Они подбадривают друг друга, дают Дугу понять, что все пережили то же, что и он, все они не без греха.

«Я зарабатывал на женщинах, у которых не было отцов, на женщинах, которых насиловали, – Джимми на секунду откидывается назад, а затем с грохотом возвращает стул на место. – А потом я украл их души».


И наконец Дуг начинает свой рассказ. Он и его бывшая девушка – Эшли – вместе сидели в ее спальне. Просто зависали. Они разошлись за неделю до этого и пытались общаться по-дружески. Эшли строчила смс, пила Wild Turkey и подтрунивала над Дугом. Она сказала, что всё время думает о другом парне. Дуг говорит: «Когда я об этом вспоминаю, я ощущаю этот самый роковой аффект».
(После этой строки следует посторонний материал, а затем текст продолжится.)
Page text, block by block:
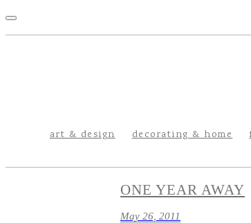
art & design decorating & home
ONE YEAR AWAY
May 26, 2011
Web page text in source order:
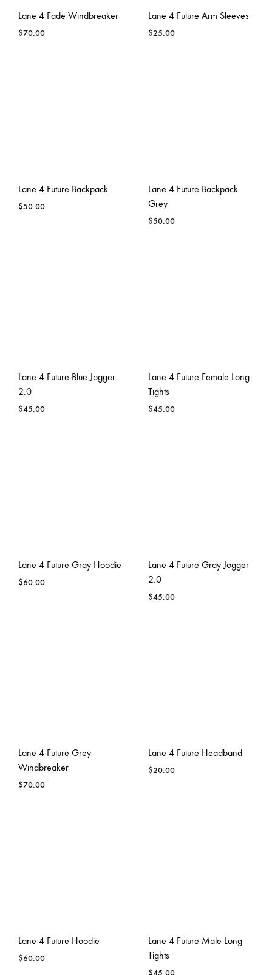
Lane 4 Fade Windbreaker
$70.00
Lane 4 Future Arm Sleeves
$25.00
Lane 4 Future Backpack
$50.00
Lane 4 Future Backpack
Grey
$50.00
Lane 4 Future Blue Jogger
2.0
$45.00
Lane 4 Future Female Long
Tights
$45.00
Lane 4 Future Gray Hoodie
$60.00
Lane 4 Future Gray Jogger
2.0
$45.00
Lane 4 Future Grey
Windbreaker
$70.00
Lane 4 Future Headband
$20.00
Lane 4 Future Hoodie
$60.00
Lane 4 Future Male Long
Tights
$45.00

«Не надо программных слов», – перебивает Джимми. Программные слова важны в контексте понимания собственных действий, но в упражнении «Цикл отделения», когда деконструируется определенный момент, они также могут использоваться как эвфемизмы, как способ избежать ответственности за собственные действия. Это разница между «я ощутил роковой аффект» и «я дал ей в глаз». Так что сначала рассказывается история, и только потом группа совместно контекстуализирует ее в рамках методики программы, выделяя определенные элементы, изученные на курсе. Например: этот момент стал угрозой твоей системе взглядов на мужскую модель поведения. И в эту секунду ты почувствовал роковой аффект. И в эту секунду ты отделился от своего подлинного Я.
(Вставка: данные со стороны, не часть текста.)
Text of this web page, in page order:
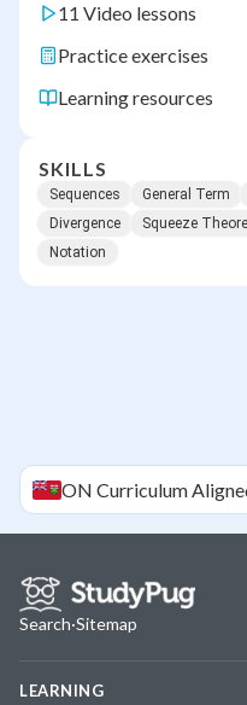
11 Video lessons
Practice exercises
Learning resources
SKILLS
Sequences General Term
Divergence
Squeeze
Notation
ON Curriculum
Search·Sitemap
LEARNING

Дуг извиняется. Делает глубокий вдох, не сводя глаз с собственных ботинок. И снова начинает рассказывать. У них с Эшли были «проблемы» уже неделю, а это оказалось последней каплей, и ситуация «обострилась». Джимми снова прерывает Дуга, говорит, что это программное слово. Дуг начинает заново. «Всё становилось только хуже… Я помню, что Эшли улыбалась, и играла песня “Friday, I'm in love”. Не помню, кто ее поет, но теперь каждый раз, когда я ее слышу, вспоминаю тот день, и очень злюсь…»

«Не переключайся», – говорит один из парней. Это подбадривание, особый язык, ненавязчивые напоминания не отвлекаться от истории – тоже часть программы. Все это демонстрирует значимость языка, показывает, как много мы лжем сами себе, сбиваем себя с пути, чтобы избежать ответственности, используем слова, чтобы выразить свою вину или невиновность, как просто бывает манипулировать и как часто манипуляция начинается в наших собственных головах, как мы минимизируем наше влияние на других. Позже члены группы станут к Дугу строже, но сейчас они позволяют ему высказаться.

«Она всё время улыбалась и тыкала меня носом в то, что у нее теперь какой-то еще парень» – продолжает Дуг. К тому времени Эшли уже напилась, и Дуг схватил бутылку и сделал шесть или семь глубоких глотков. «Чувак, она как будто мной вертела… И я спровоцировал ее на насилие, сказал ей меня ударить, и она ударила. Я помню, как ударил ее рукой по лицу и, кажется, у нее на носу остался след… Потом она снова на меня налетела, и потом я уже и не помню, что случилось. Помню, что минут пять был сильно пьян, а потом до меня дошло, что я веду себя агрессивно, так что я вышел из комнаты, и ее бабушка влезла между нами… К тому времени я еле на ногах стоял». Дуг на секунду замолкает, а потом говорит: «И еще. Я толкнул дверь, протиснулся мимо бабки, врезал по стене, и оставил нефиговый след…»

«Протиснулся или пробился?» – спрашивает Джимми. «Пробился. Я раскидал их в дверном проеме и пробил дыру или трещину в гипроке». Потом Дуг угрожал «разукрасить рожу» тому парню, а потом вышел из квартиры Эшли. История складывается из кусочков, она линейна только отчасти. Дуг что-то вспоминает и возвращается к моменту. Бабушка Эшли была там. Дуг удержал девушку ногой перед тем, как ударить. Выйдя из квартиры, он услышал сирены в отдалении, он знал, что это за ним, и, сгорбившись, присел на край тротуара. Он «хотел выглядеть как можно более безобидным, чтобы при аресте полицейские не применили насилие». Дуг говорит, что когда полицейские приехали, они смеялись над ним, спрашивали, не гей ли он, не нужна ли ему помощь, и не расист ли он.